=== Directions ===
Each line from the one containing "Box each pipe you can see." to the last line of the listing below must be reproduced exactly, and nothing more.

=== Provided data ===

--- START ---

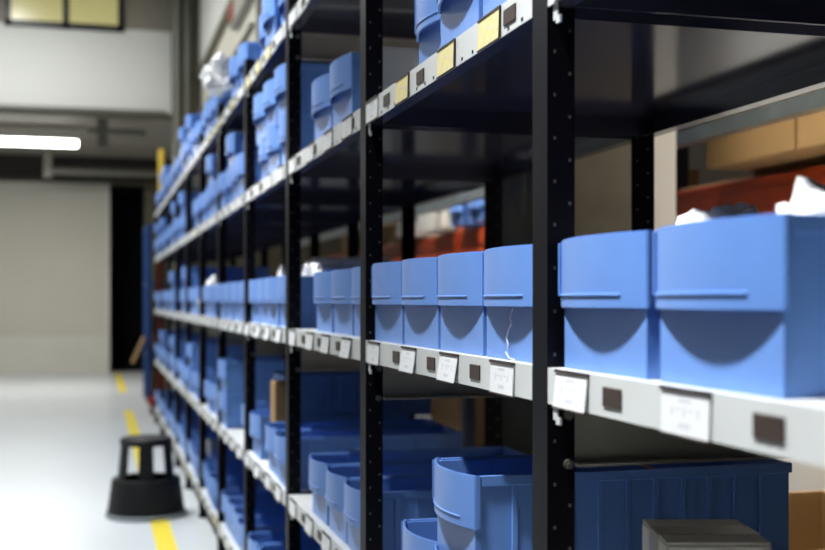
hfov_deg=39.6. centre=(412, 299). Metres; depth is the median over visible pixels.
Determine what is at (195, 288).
storage bin
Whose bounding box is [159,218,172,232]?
storage bin
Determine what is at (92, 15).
window
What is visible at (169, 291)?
storage bin
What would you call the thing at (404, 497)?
storage bin
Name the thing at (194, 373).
storage bin
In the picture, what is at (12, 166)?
wall header
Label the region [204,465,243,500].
storage bin
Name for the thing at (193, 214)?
storage bin
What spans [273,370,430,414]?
storage bin
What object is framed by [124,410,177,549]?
floor marking
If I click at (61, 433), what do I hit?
floor
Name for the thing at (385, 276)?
storage bin
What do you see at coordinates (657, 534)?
carton
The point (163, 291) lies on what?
storage bin
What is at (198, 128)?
storage bin
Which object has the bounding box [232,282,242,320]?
storage bin
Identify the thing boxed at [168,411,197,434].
storage bin
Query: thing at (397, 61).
carton
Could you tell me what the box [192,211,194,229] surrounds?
storage bin
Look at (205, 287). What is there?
storage bin
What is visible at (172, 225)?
storage bin
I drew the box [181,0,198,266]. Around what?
wall
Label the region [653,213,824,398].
storage bin
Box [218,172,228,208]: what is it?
storage bin
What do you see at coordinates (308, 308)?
storage bin
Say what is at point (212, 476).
storage bin
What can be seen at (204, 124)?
storage bin
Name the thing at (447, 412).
cardboard box
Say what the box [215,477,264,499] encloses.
storage bin
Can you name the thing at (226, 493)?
storage bin
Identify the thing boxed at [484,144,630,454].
wall column
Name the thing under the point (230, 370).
storage bin
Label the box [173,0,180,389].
pipe
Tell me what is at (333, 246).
wall
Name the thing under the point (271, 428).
storage bin
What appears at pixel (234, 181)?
storage bin
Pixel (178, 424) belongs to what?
storage bin
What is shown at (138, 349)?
cardboard sheet
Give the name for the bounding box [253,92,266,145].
storage bin
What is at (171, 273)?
storage bin
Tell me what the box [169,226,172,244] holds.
storage bin
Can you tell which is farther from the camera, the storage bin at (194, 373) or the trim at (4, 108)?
the trim at (4, 108)
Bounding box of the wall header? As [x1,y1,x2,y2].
[0,154,172,182]
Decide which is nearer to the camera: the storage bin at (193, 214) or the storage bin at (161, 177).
the storage bin at (193, 214)
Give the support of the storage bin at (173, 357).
on the shelving rack at (536, 87)
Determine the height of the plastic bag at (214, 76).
0.168 m
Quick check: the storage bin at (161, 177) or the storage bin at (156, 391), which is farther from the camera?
the storage bin at (156, 391)
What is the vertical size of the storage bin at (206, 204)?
0.157 m
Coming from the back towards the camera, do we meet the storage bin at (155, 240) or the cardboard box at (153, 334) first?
the cardboard box at (153, 334)
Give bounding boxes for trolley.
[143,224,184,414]
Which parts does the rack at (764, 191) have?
steel rail, upright frame, steel rail, steel rail, upright frame, upright frame, steel rail
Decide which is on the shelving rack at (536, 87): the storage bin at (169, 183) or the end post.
the storage bin at (169, 183)
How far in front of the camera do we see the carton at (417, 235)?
8.09 m
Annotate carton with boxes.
[383,46,418,90]
[397,222,439,237]
[417,213,456,232]
[442,210,475,227]
[642,519,770,549]
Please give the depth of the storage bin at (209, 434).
7.35 m
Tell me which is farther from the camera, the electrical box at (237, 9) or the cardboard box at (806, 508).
the electrical box at (237, 9)
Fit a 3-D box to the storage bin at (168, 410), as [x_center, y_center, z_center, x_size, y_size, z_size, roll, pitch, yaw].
[-1.652,0.946,9.076,0.574,0.157,0.212,0,0,-15]
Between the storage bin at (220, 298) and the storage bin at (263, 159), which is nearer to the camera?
the storage bin at (263, 159)
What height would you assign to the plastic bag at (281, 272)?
0.229 m
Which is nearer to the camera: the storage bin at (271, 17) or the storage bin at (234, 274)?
the storage bin at (271, 17)
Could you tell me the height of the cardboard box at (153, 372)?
0.252 m
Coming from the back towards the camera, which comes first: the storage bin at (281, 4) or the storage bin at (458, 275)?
the storage bin at (281, 4)
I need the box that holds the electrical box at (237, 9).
[228,0,252,30]
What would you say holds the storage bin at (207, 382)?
on the shelving rack at (536, 87)
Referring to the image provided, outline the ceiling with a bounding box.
[0,101,200,158]
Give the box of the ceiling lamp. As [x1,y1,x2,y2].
[0,132,79,146]
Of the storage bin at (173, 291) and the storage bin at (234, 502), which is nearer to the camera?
the storage bin at (234, 502)
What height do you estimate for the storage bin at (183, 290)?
0.157 m
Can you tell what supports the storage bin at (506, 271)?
on the shelving rack at (536, 87)
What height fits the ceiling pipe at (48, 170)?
0.450 m
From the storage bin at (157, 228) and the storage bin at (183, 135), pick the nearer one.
the storage bin at (183, 135)
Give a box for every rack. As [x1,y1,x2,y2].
[154,0,824,549]
[301,87,824,447]
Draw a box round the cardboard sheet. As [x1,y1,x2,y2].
[131,336,145,363]
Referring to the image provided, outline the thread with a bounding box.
[505,308,515,360]
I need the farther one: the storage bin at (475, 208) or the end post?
the end post
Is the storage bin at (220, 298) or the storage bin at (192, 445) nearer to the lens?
the storage bin at (220, 298)
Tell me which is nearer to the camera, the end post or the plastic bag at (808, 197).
the plastic bag at (808, 197)
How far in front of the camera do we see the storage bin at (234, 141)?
4.86 m
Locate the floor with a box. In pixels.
[0,371,430,549]
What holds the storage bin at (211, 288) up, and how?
on the shelving rack at (536, 87)
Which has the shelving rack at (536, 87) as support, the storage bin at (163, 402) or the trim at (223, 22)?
the storage bin at (163, 402)
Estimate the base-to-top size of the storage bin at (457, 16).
0.157 m
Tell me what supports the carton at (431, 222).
on the rack at (764, 191)
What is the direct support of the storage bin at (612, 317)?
on the shelving rack at (536, 87)
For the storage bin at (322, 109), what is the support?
on the shelving rack at (536, 87)
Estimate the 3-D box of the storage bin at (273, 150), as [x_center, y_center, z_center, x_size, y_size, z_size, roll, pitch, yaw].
[-0.203,-0.488,3.840,0.574,0.157,0.232,0,0,-15]
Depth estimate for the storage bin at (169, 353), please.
8.98 m
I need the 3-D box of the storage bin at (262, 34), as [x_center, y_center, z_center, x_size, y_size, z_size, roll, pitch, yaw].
[-0.256,-0.911,4.063,0.574,0.157,0.232,0,0,-15]
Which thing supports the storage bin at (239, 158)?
on the shelving rack at (536, 87)
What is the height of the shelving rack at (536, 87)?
2.100 m
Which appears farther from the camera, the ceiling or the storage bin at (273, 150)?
the ceiling
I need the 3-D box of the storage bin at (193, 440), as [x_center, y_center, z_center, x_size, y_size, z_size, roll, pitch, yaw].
[-1.114,0.946,7.150,0.574,0.157,0.212,0,0,-15]
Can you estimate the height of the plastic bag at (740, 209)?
0.194 m
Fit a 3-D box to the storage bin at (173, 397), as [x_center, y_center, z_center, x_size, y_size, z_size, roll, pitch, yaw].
[-2.000,0.946,10.346,0.574,0.157,0.212,0,0,-15]
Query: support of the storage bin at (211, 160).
on the storage bin at (210, 201)
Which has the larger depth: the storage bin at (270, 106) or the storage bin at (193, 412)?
the storage bin at (193, 412)
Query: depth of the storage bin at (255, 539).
4.30 m
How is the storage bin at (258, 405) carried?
on the shelving rack at (536, 87)
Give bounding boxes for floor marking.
[115,373,126,392]
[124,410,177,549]
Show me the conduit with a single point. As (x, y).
(251, 25)
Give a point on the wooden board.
(820, 159)
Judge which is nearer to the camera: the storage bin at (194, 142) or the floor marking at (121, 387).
the storage bin at (194, 142)
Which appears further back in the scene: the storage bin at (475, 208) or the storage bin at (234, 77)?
the storage bin at (475, 208)
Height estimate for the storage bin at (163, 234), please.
0.157 m
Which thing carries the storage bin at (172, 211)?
on the storage bin
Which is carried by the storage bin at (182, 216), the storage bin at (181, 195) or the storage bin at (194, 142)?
the storage bin at (181, 195)
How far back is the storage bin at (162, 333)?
9.89 m
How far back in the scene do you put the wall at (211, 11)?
11.36 m
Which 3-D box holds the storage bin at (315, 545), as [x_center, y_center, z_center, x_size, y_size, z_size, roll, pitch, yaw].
[-0.252,0.946,4.041,0.574,0.157,0.212,0,0,-16]
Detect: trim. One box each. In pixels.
[0,104,172,120]
[196,0,231,78]
[654,131,675,230]
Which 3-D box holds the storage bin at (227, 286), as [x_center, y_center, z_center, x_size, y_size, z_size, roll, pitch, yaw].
[-0.534,0.005,5.013,0.574,0.157,0.232,0,0,-15]
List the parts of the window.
pane, pane
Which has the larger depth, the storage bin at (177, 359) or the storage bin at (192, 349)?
the storage bin at (177, 359)
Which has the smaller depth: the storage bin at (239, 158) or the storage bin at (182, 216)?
the storage bin at (239, 158)
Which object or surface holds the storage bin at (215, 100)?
on the shelving rack at (536, 87)
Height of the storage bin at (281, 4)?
0.157 m
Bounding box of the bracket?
[87,118,145,147]
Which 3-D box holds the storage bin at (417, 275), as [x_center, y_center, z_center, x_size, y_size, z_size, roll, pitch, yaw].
[0.267,0.005,2.121,0.574,0.157,0.232,0,0,-15]
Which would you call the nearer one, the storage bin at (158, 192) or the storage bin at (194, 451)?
the storage bin at (194, 451)
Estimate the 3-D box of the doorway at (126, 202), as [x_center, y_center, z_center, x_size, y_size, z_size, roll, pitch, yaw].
[-4.941,-0.360,19.814,0.610,3.300,1.570,0,0,-15]
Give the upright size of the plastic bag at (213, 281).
0.217 m
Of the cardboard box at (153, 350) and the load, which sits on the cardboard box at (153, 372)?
the cardboard box at (153, 350)
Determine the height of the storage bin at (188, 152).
0.157 m
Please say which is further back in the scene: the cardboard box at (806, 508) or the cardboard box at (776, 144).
the cardboard box at (776, 144)
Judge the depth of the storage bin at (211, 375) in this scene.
6.37 m
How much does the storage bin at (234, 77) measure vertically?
0.157 m
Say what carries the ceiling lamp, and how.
hanging from the ceiling
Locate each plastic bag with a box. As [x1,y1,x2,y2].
[198,275,216,308]
[200,52,231,96]
[277,260,285,276]
[301,256,393,275]
[302,263,322,275]
[675,202,758,223]
[776,176,824,213]
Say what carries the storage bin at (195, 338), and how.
on the storage bin at (170, 355)
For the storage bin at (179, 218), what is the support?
on the shelving rack at (536, 87)
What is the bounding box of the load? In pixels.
[778,459,824,491]
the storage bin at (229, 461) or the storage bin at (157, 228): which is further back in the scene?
the storage bin at (157, 228)
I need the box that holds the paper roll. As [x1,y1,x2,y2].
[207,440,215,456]
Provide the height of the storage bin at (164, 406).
0.157 m
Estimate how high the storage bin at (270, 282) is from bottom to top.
0.157 m
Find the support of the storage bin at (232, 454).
on the shelving rack at (536, 87)
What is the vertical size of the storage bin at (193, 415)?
0.157 m
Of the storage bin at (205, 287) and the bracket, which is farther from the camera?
the bracket
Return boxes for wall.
[0,0,172,113]
[0,179,341,357]
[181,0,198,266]
[200,0,261,110]
[389,127,750,243]
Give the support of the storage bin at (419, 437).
on the shelving rack at (536, 87)
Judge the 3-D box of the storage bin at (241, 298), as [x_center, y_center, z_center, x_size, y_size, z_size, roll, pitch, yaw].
[-0.399,0.005,4.559,0.574,0.157,0.232,0,0,-16]
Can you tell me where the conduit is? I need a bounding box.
[200,22,253,114]
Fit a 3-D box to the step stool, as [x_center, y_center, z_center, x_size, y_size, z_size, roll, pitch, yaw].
[-1.473,0.973,6.336,0.438,0.434,0.438,0,0,-15]
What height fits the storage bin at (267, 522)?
0.157 m
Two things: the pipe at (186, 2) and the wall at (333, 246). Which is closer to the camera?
the pipe at (186, 2)
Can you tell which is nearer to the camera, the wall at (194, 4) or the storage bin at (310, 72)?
the storage bin at (310, 72)
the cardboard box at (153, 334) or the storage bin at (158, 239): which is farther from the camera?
the cardboard box at (153, 334)
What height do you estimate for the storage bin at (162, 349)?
0.157 m
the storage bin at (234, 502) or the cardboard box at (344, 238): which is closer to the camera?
the storage bin at (234, 502)
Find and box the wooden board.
[749,156,824,174]
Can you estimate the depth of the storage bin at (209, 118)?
5.70 m
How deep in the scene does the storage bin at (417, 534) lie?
2.15 m
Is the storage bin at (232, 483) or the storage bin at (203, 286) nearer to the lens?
the storage bin at (232, 483)
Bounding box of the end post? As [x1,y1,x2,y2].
[159,218,159,389]
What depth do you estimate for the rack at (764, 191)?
4.14 m
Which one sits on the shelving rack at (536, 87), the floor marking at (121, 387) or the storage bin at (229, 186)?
the storage bin at (229, 186)
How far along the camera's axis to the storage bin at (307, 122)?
3.44 m
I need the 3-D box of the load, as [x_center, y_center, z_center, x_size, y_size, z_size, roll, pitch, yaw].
[1.516,0.478,3.384,0.800,1.282,2.450,0,0,-15]
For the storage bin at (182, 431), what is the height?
0.157 m
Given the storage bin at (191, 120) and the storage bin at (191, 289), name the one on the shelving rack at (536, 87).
the storage bin at (191, 289)
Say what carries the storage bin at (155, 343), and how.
on the shelving rack at (536, 87)
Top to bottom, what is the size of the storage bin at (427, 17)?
0.157 m
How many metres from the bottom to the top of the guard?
2.900 m
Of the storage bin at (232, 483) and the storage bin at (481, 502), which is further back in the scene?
the storage bin at (232, 483)
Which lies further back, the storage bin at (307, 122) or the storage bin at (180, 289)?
the storage bin at (180, 289)
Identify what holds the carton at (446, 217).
on the rack at (764, 191)
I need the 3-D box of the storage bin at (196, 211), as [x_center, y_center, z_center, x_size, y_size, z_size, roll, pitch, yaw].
[-0.946,-0.488,6.498,0.574,0.157,0.232,0,0,-15]
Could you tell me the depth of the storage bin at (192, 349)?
7.03 m
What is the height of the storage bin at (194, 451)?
0.157 m
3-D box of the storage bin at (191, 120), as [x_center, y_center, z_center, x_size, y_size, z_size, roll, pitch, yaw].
[-1.131,-1.055,7.169,0.574,0.157,0.232,0,0,-15]
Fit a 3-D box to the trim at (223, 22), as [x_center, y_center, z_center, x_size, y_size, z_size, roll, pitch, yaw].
[-1.824,-2.085,11.239,0.190,1.170,4.840,0,0,-15]
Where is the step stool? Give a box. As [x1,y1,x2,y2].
[105,434,186,522]
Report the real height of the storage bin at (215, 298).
0.157 m
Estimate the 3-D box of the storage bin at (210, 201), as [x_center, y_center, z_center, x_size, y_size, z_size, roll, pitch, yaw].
[-0.743,-0.488,5.755,0.574,0.157,0.232,0,0,-15]
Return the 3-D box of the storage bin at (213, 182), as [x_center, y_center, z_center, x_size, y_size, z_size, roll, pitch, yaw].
[-0.681,-0.488,5.524,0.574,0.157,0.232,0,0,-15]
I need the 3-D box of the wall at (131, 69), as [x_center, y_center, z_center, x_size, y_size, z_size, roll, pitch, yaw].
[-6.181,-3.765,12.882,6.920,3.090,0.120,0,0,-15]
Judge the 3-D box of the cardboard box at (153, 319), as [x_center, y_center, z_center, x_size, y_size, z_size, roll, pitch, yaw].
[-2.658,0.266,12.036,0.180,0.162,0.200,0,0,-10]
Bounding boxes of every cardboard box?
[152,301,154,317]
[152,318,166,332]
[152,333,154,348]
[152,349,154,370]
[152,371,166,394]
[271,380,285,421]
[342,236,388,252]
[383,221,418,241]
[431,398,483,446]
[689,169,698,186]
[707,98,824,170]
[789,490,824,549]
[798,89,824,150]
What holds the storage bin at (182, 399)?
on the shelving rack at (536, 87)
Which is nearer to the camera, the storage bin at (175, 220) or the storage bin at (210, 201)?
the storage bin at (210, 201)
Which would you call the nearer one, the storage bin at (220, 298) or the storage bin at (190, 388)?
the storage bin at (220, 298)
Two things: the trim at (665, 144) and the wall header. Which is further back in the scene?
the wall header
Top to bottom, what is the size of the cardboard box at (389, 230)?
0.122 m
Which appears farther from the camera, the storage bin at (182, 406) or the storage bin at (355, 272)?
the storage bin at (182, 406)
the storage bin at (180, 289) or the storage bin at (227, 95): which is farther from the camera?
the storage bin at (180, 289)
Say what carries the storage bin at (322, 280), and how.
on the shelving rack at (536, 87)
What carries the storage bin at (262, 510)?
on the shelving rack at (536, 87)
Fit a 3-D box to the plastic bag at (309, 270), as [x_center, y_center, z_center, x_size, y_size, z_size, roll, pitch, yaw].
[-0.303,-0.018,3.513,0.125,0.194,0.146,0,0,-34]
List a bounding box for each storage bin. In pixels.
[154,240,157,255]
[155,223,159,237]
[155,343,159,359]
[155,390,174,407]
[156,292,159,308]
[157,191,159,206]
[157,238,159,253]
[157,393,182,411]
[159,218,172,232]
[159,330,198,347]
[159,395,184,406]
[160,173,163,183]
[160,235,163,251]
[160,398,184,417]
[161,183,166,198]
[161,348,166,366]
[162,165,172,182]
[162,233,166,250]
[162,401,184,419]
[162,403,184,423]
[163,291,166,309]
[167,173,172,191]
[167,228,170,246]
[167,409,197,430]
[168,290,173,310]
[168,352,171,371]
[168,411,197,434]
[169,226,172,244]
[169,271,183,289]
[169,335,216,355]
[170,166,174,185]
[170,201,174,224]
[170,355,173,376]
[171,224,174,243]
[171,414,198,436]
[172,290,181,311]
[172,356,184,376]
[172,405,194,408]
[174,219,179,240]
[174,417,198,430]
[175,157,181,179]
[176,358,184,381]
[176,422,210,447]
[178,127,187,146]
[178,191,198,215]
[178,216,182,238]
[179,361,184,386]
[179,425,212,448]
[180,151,183,170]
[180,289,183,311]
[180,428,216,454]
[181,145,185,169]
[181,214,184,235]
[181,267,269,288]
[182,289,184,301]
[182,432,216,448]
[184,366,216,392]
[185,114,201,137]
[185,138,192,163]
[186,342,280,367]
[187,438,216,467]
[188,288,192,313]
[190,127,197,155]
[190,288,196,313]
[190,442,229,469]
[191,370,216,398]
[191,446,233,478]
[192,202,196,227]
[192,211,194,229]
[194,198,198,225]
[194,287,198,313]
[194,451,241,481]
[195,120,204,148]
[197,372,216,387]
[199,193,207,222]
[201,110,207,137]
[203,286,206,315]
[203,459,243,491]
[204,100,213,133]
[204,286,209,315]
[204,378,216,411]
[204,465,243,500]
[205,154,228,184]
[205,190,209,218]
[207,184,213,216]
[207,285,216,316]
[208,471,243,509]
[210,95,222,124]
[210,381,216,414]
[211,179,216,213]
[214,285,216,301]
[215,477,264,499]
[217,283,226,318]
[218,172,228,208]
[218,357,285,392]
[218,390,270,428]
[221,488,274,531]
[222,89,231,107]
[224,283,234,319]
[225,132,258,167]
[226,167,233,202]
[227,496,282,542]
[228,55,240,97]
[231,161,237,199]
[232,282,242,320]
[233,504,285,548]
[235,152,261,195]
[236,514,304,549]
[237,41,261,83]
[239,281,243,320]
[241,402,270,426]
[248,280,260,322]
[248,529,315,549]
[249,410,409,459]
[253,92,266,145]
[257,279,268,324]
[258,14,265,53]
[258,136,268,178]
[259,541,321,549]
[262,0,280,46]
[263,78,277,127]
[265,124,281,172]
[265,277,279,325]
[265,418,441,476]
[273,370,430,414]
[274,63,330,124]
[274,426,463,489]
[277,0,285,24]
[277,276,316,327]
[278,111,314,163]
[308,446,526,525]
[311,73,332,139]
[313,271,333,332]
[325,461,432,544]
[329,52,359,126]
[330,269,353,335]
[343,475,436,549]
[351,267,359,336]
[371,261,404,343]
[400,257,440,348]
[402,518,436,549]
[415,0,440,64]
[433,454,791,549]
[436,0,482,46]
[436,251,486,355]
[450,204,483,226]
[468,200,483,222]
[481,244,531,362]
[483,0,506,15]
[558,230,659,378]
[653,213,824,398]
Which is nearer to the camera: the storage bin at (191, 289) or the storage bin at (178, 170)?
the storage bin at (191, 289)
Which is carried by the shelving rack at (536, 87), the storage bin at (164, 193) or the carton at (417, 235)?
the storage bin at (164, 193)
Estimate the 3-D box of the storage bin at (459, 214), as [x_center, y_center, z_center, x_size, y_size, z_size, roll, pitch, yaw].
[0.518,-0.526,6.988,0.574,0.157,0.232,0,0,-15]
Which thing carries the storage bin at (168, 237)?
on the shelving rack at (536, 87)
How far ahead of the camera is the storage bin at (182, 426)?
7.94 m
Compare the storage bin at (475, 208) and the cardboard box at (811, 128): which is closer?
the cardboard box at (811, 128)
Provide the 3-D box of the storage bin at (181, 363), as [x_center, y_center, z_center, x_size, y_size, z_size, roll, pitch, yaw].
[-1.271,0.490,7.673,0.574,0.157,0.212,0,0,-16]
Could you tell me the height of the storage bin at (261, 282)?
0.157 m
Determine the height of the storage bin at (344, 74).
0.157 m
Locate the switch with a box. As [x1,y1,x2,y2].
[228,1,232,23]
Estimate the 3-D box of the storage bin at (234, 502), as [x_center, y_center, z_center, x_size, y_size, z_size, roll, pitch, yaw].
[-0.521,0.946,5.003,0.574,0.157,0.212,0,0,-15]
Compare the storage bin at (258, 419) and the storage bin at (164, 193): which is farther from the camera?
the storage bin at (164, 193)
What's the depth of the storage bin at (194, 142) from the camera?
6.58 m
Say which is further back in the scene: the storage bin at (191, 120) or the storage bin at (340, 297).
the storage bin at (191, 120)
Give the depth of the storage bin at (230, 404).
5.08 m
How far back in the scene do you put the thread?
1.59 m
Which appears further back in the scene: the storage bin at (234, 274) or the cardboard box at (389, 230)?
the cardboard box at (389, 230)
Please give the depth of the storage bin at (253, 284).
4.15 m
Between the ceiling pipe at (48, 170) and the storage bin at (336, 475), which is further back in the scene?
the ceiling pipe at (48, 170)
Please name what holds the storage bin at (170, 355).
on the shelving rack at (536, 87)
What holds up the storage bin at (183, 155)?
on the shelving rack at (536, 87)
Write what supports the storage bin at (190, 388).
on the shelving rack at (536, 87)
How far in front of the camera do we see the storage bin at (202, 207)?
6.08 m
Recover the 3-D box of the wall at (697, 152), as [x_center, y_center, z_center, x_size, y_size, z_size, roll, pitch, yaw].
[1.871,-2.010,9.591,0.100,6.400,21.500,0,0,-15]
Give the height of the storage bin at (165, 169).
0.157 m
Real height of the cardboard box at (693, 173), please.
0.172 m
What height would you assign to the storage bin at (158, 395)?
0.157 m
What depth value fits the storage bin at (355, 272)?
2.59 m
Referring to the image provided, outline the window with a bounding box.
[4,0,123,31]
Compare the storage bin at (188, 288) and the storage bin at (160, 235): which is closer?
the storage bin at (188, 288)
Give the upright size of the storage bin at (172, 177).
0.157 m
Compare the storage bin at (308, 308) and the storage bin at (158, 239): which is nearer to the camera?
the storage bin at (308, 308)
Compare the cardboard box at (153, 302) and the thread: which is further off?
the cardboard box at (153, 302)
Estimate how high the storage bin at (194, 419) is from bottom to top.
0.157 m
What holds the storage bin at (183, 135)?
on the storage bin at (181, 161)
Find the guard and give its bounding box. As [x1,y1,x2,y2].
[158,149,163,190]
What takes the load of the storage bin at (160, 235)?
on the shelving rack at (536, 87)
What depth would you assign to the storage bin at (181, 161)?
7.59 m
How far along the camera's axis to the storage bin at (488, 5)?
1.69 m
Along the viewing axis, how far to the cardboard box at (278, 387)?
3.93 m
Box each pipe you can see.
[43,147,156,177]
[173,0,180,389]
[184,0,189,126]
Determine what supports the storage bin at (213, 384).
on the shelving rack at (536, 87)
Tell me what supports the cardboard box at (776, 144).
on the wooden board
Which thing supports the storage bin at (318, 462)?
on the shelving rack at (536, 87)

--- END ---

=== Response area ===
Box each pipe you can see.
[43,147,156,177]
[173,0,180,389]
[184,0,189,126]
Determine what supports the storage bin at (213, 384).
on the shelving rack at (536, 87)
Tell me what supports the cardboard box at (776, 144).
on the wooden board
Which thing supports the storage bin at (318, 462)?
on the shelving rack at (536, 87)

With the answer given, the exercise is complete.